20.8 s ± 528 ms per loop (mean ± std. dev. of 7 runs, 1 loop each)


#### With Dask

In [64]:
with joblib.parallel_backend("dask"):
    %timeit tsne_results = pd.DataFrame(tsne.fit_transform(X_std))

18.6 s ± 697 ms per loop (mean ± std. dev. of 7 runs, 1 loop each)


Not nearly as impressive of an improvement like with KMeans, but still significant enough, and perhaps will improve with a larger data and worker pool.

### UMAP

#### Without Dask

In [65]:
umap = UMAP(n_neighbors=15, min_dist=0.6)
%timeit umap_results = pd.DataFrame(umap.fit_transform(X_std))

15.1 s ± 117 ms per loop (mean ± std. dev. of 7 runs, 1 loop each)


In terms of pure speed, K-Means wins, but I am not satisfied with the results. It mistook the far off outlier group discovered by UMAP to be a part of the closer lower part of the main cluster that is just starting to break away.

#### With Dask

In [66]:
with joblib.parallel_backend("dask"):
    %timeit umap_results = pd.DataFrame(umap.fit_transform(X_std))

14.7 s ± 344 ms per loop (mean ± std. dev. of 7 runs, 1 loop each)


Not worth doing with Dask. I saw no activity on my dashboard.

### Agglomerative

#### Without Dask

In [67]:
agg_cluster = AgglomerativeClustering(n_clusters=5)

%timeit y_pred = agg_cluster.fit_predict(X_std)

3.56 s ± 77.3 ms per loop (mean ± std. dev. of 7 runs, 1 loop each)


In [95]:
print(metrics.silhouette_score(X_std, y_pred, metric='euclidean'))

0.022524470671924212


#### With Dask

In [68]:
with joblib.parallel_backend("dask"):
    %timeit y_pred = agg_cluster.fit_predict(X_std)

3.34 s ± 93.4 ms per loop (mean ± std. dev. of 7 runs, 1 loop each)


Again, does not seem to provide an improvement.

### HDBSCAN

#### Without Dask

In [70]:
hdbscan = HDBSCAN()

%timeit y_pred = hdbscan.fit_predict(X_std)

4.4 s ± 93.8 ms per loop (mean ± std. dev. of 7 runs, 1 loop each)


After seeing the visualizations for UMAP, I really liked HDBSCAN

#### With Dask

In [71]:
with joblib.parallel_backend("dask"):
    %timeit y_pred = hdbscan.fit_predict(X_std)

4.34 s ± 107 ms per loop (mean ± std. dev. of 7 runs, 1 loop each)

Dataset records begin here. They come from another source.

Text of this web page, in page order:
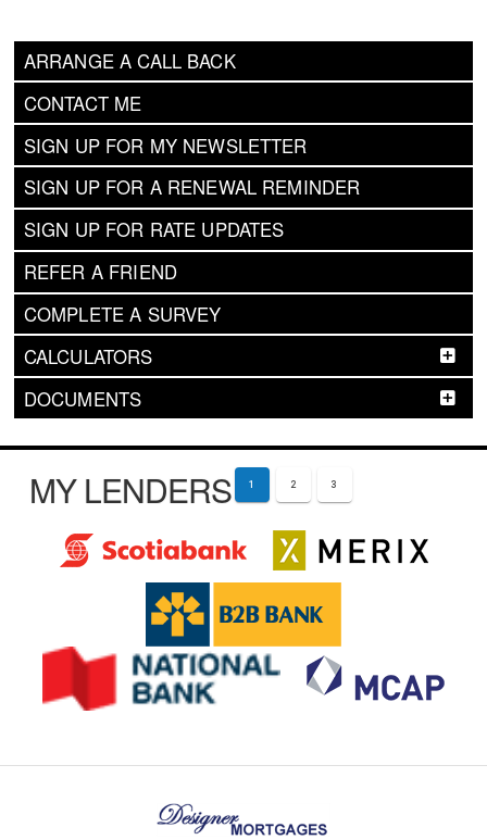
ARRANGE A CALL BACK
CONTACT ME
SIGN UP FOR MY NEWSLETTER
SIGN UP FOR A RENEWAL REMINDER
SIGN UP FOR RATE UPDATES
REFER A FRIEND
COMPLETE A SURVEY
CALCULATORS
DOCUMENTS
MY LENDERS 1 2 3
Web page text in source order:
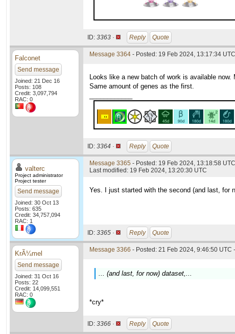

Again, another example of a model not being worth it in Dask.

# Summary

I'll cut it short here, as the remainder of my Capstone involves tasks that do not benefit from Dask as I continued forward with UMAP fed into Agglomerative Clustering for visualization, both of which did not benefit from Dask. However, Dask was extremely useful in terms of reading in the data without the clumsy, irreproducible approach I employed at first.